Exercise instructions
How many lines in the data hold the string "extremes"? State the number alone.

Data
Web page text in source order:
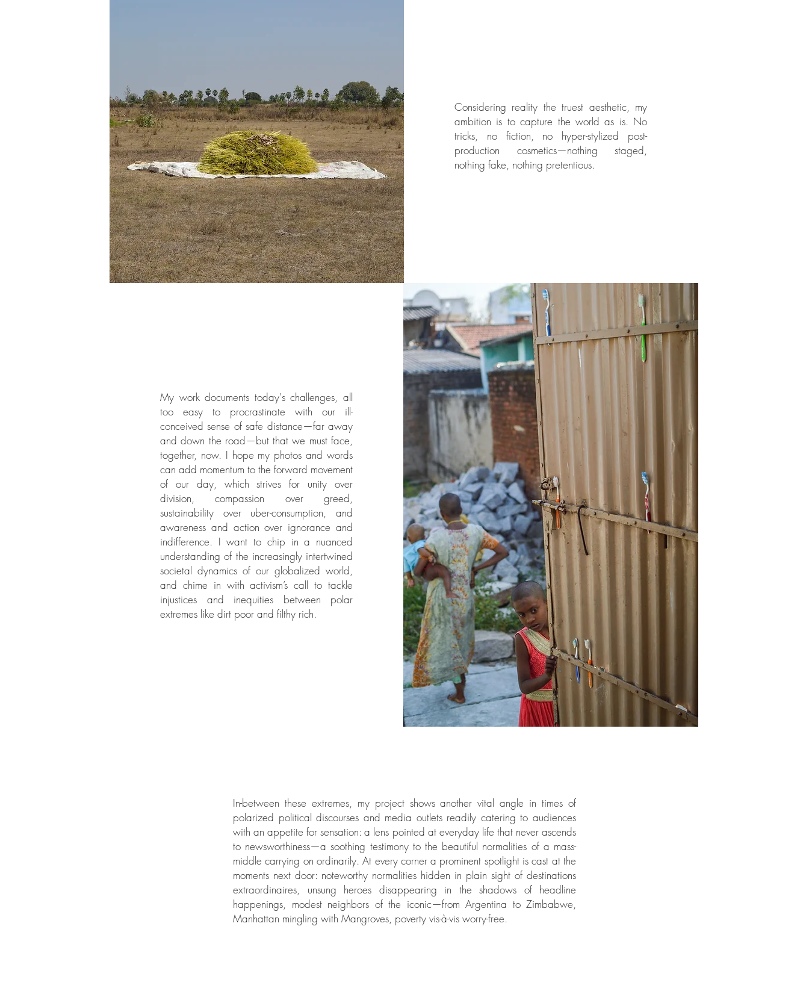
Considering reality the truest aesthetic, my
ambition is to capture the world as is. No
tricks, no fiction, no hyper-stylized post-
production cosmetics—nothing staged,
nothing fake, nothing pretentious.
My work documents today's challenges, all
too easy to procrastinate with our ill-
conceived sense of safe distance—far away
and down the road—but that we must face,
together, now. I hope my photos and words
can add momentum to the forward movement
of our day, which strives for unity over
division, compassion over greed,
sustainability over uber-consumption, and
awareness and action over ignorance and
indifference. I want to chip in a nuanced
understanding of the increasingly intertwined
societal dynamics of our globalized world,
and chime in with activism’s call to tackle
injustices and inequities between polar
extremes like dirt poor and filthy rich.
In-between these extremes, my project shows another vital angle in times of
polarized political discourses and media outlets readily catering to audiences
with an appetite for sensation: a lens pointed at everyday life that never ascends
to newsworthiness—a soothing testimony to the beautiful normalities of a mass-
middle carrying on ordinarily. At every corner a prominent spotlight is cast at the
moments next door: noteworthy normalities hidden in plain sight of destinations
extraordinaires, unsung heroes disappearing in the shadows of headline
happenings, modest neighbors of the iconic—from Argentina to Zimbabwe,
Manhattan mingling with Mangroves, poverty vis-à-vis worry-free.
==
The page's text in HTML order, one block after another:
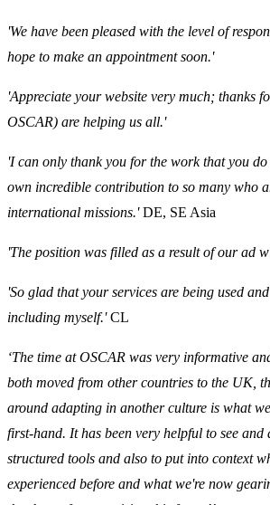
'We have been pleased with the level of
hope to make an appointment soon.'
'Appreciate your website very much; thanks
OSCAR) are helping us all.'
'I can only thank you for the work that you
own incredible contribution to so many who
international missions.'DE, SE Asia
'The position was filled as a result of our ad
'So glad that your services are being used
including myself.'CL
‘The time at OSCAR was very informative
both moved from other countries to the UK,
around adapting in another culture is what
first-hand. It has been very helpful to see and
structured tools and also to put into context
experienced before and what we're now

Completed task
2